▶ What you are asked to do
Pictures in the records below are skipped; the rest is copied exactly.

▶ Input

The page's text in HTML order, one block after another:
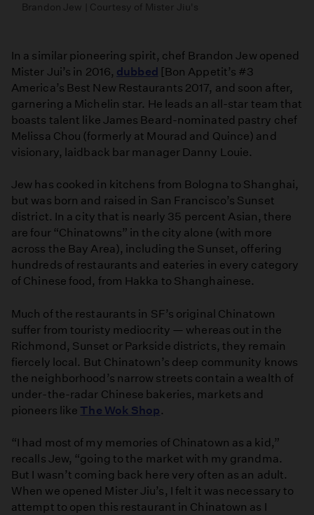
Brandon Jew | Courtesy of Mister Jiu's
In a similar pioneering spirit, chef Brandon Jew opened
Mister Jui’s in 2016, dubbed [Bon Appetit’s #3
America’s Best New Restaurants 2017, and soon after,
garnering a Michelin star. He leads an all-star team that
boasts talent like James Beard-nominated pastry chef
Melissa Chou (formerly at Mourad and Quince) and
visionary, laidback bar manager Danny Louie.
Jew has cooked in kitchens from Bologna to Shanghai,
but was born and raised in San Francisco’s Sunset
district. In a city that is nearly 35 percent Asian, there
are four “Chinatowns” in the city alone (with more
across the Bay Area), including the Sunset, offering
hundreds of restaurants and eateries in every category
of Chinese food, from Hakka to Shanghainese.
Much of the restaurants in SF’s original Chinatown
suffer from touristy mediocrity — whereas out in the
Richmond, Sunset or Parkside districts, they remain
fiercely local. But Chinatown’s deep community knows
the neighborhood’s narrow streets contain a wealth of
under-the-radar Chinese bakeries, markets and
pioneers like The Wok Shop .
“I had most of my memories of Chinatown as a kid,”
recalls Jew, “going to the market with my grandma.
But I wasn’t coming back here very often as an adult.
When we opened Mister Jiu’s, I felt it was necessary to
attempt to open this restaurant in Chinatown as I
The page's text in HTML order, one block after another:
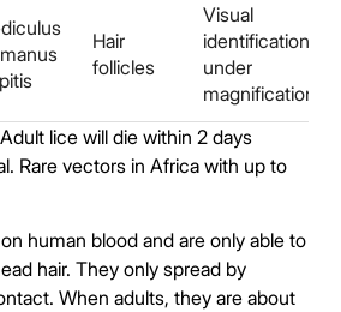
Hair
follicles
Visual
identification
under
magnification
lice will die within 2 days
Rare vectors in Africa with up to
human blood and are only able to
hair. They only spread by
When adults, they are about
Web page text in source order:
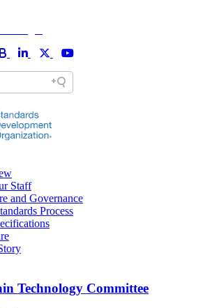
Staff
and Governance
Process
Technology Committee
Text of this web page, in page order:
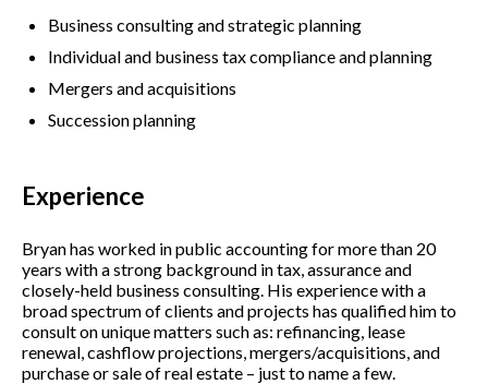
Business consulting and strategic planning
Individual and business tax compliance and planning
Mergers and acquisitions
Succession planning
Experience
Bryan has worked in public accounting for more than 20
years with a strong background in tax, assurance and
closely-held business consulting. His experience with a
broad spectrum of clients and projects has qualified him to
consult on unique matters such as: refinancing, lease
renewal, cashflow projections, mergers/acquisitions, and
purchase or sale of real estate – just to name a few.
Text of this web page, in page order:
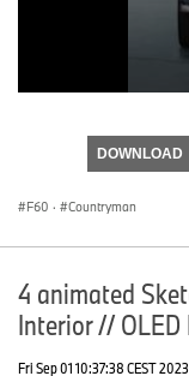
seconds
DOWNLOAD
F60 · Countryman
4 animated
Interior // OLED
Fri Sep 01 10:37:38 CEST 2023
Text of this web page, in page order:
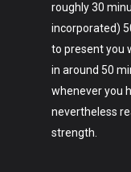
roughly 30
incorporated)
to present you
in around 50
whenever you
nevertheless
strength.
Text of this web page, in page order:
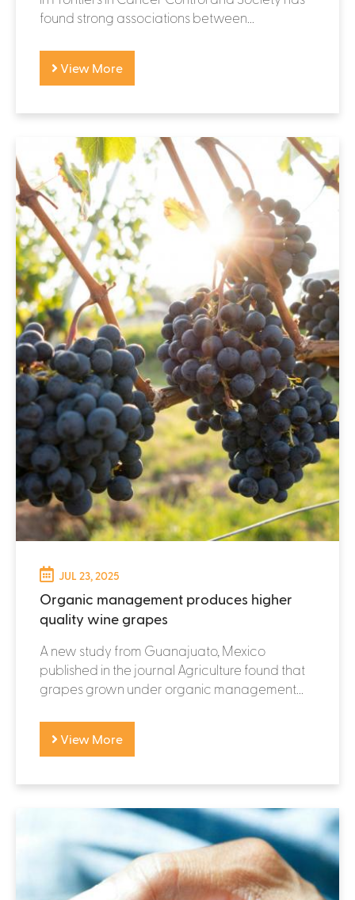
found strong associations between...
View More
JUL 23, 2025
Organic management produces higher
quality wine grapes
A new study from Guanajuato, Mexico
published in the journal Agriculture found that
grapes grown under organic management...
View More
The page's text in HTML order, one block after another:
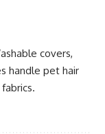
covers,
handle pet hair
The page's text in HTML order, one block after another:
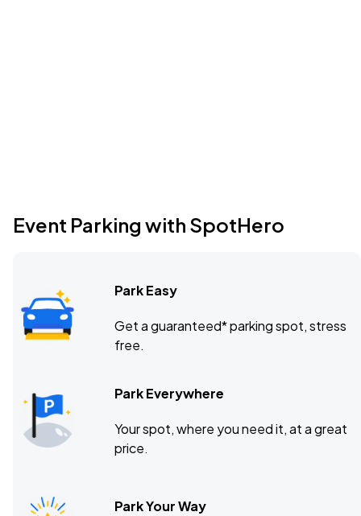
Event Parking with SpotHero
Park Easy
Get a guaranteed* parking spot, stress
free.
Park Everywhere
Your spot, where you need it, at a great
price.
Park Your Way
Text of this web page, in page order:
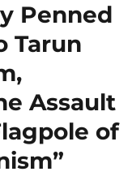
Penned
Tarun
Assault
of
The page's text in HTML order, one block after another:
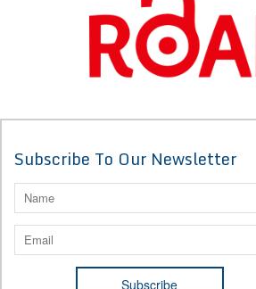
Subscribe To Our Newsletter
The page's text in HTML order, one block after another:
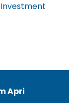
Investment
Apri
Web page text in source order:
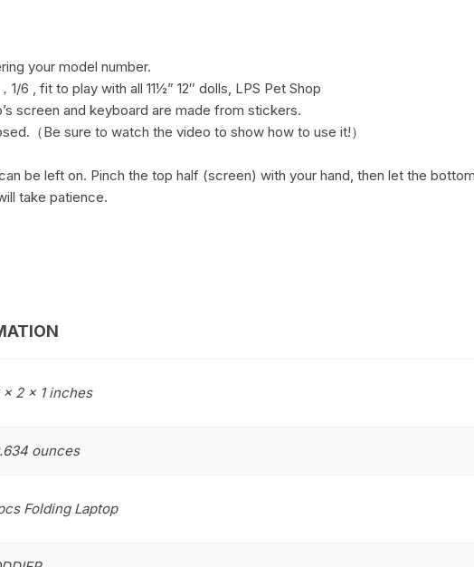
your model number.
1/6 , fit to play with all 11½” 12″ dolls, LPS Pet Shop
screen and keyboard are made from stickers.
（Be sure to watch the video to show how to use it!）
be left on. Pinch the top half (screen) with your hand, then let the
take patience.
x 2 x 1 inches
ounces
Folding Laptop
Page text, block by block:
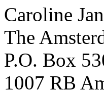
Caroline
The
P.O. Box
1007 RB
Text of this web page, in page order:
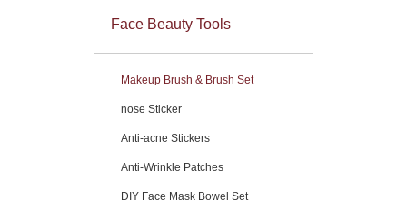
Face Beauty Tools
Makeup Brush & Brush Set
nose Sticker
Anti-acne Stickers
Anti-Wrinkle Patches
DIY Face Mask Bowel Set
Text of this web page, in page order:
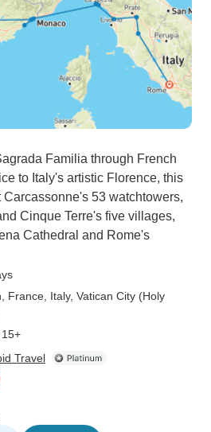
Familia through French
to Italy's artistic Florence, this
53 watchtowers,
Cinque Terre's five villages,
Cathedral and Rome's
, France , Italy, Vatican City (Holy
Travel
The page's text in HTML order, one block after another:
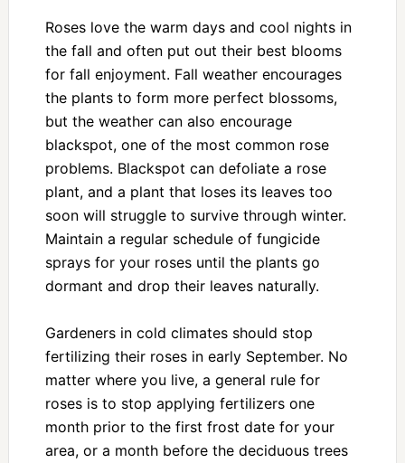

▶ Answer space
The page's text in HTML order, one block after another:
Brandon Jew | Courtesy of Mister Jiu's
In a similar pioneering spirit, chef Brandon Jew opened
Mister Jui’s in 2016, dubbed [Bon Appetit’s #3
America’s Best New Restaurants 2017, and soon after,
garnering a Michelin star. He leads an all-star team that
boasts talent like James Beard-nominated pastry chef
Melissa Chou (formerly at Mourad and Quince) and
visionary, laidback bar manager Danny Louie.
Jew has cooked in kitchens from Bologna to Shanghai,
but was born and raised in San Francisco’s Sunset
district. In a city that is nearly 35 percent Asian, there
are four “Chinatowns” in the city alone (with more
across the Bay Area), including the Sunset, offering
hundreds of restaurants and eateries in every category
of Chinese food, from Hakka to Shanghainese.
Much of the restaurants in SF’s original Chinatown
suffer from touristy mediocrity — whereas out in the
Richmond, Sunset or Parkside districts, they remain
fiercely local. But Chinatown’s deep community knows
the neighborhood’s narrow streets contain a wealth of
under-the-radar Chinese bakeries, markets and
pioneers like The Wok Shop .
“I had most of my memories of Chinatown as a kid,”
recalls Jew, “going to the market with my grandma.
But I wasn’t coming back here very often as an adult.
When we opened Mister Jiu’s, I felt it was necessary to
attempt to open this restaurant in Chinatown as I
The page's text in HTML order, one block after another:
Hair
follicles
Visual
identification
under
magnification
lice will die within 2 days
Rare vectors in Africa with up to
human blood and are only able to
hair. They only spread by
When adults, they are about
Web page text in source order:
Staff
and Governance
Process
Technology Committee
Text of this web page, in page order:
Business consulting and strategic planning
Individual and business tax compliance and planning
Mergers and acquisitions
Succession planning
Experience
Bryan has worked in public accounting for more than 20
years with a strong background in tax, assurance and
closely-held business consulting. His experience with a
broad spectrum of clients and projects has qualified him to
consult on unique matters such as: refinancing, lease
renewal, cashflow projections, mergers/acquisitions, and
purchase or sale of real estate – just to name a few.
Text of this web page, in page order:
seconds
DOWNLOAD
F60 · Countryman
4 animated
Interior // OLED
Fri Sep 01 10:37:38 CEST 2023
Text of this web page, in page order:
roughly 30
incorporated)
to present you
in around 50
whenever you
nevertheless
strength.
Text of this web page, in page order:
found strong associations between...
View More
JUL 23, 2025
Organic management produces higher
quality wine grapes
A new study from Guanajuato, Mexico
published in the journal Agriculture found that
grapes grown under organic management...
View More
The page's text in HTML order, one block after another:
covers,
handle pet hair
The page's text in HTML order, one block after another:
Event Parking with SpotHero
Park Easy
Get a guaranteed* parking spot, stress
free.
Park Everywhere
Your spot, where you need it, at a great
price.
Park Your Way
Text of this web page, in page order:
Penned
Tarun
Assault
of
The page's text in HTML order, one block after another:
Subscribe To Our Newsletter
The page's text in HTML order, one block after another:
Investment
Apri
Web page text in source order:
your model number.
1/6 , fit to play with all 11½” 12″ dolls, LPS Pet Shop
screen and keyboard are made from stickers.
（Be sure to watch the video to show how to use it!）
be left on. Pinch the top half (screen) with your hand, then let the
take patience.
x 2 x 1 inches
ounces
Folding Laptop
Page text, block by block:
Caroline
The
P.O. Box
1007 RB
Text of this web page, in page order:
Face Beauty Tools
Makeup Brush & Brush Set
nose Sticker
Anti-acne Stickers
Anti-Wrinkle Patches
DIY Face Mask Bowel Set
Text of this web page, in page order:
Familia through French
to Italy's artistic Florence, this
53 watchtowers,
Cinque Terre's five villages,
Cathedral and Rome's
, France , Italy, Vatican City (Holy
Travel
The page's text in HTML order, one block after another:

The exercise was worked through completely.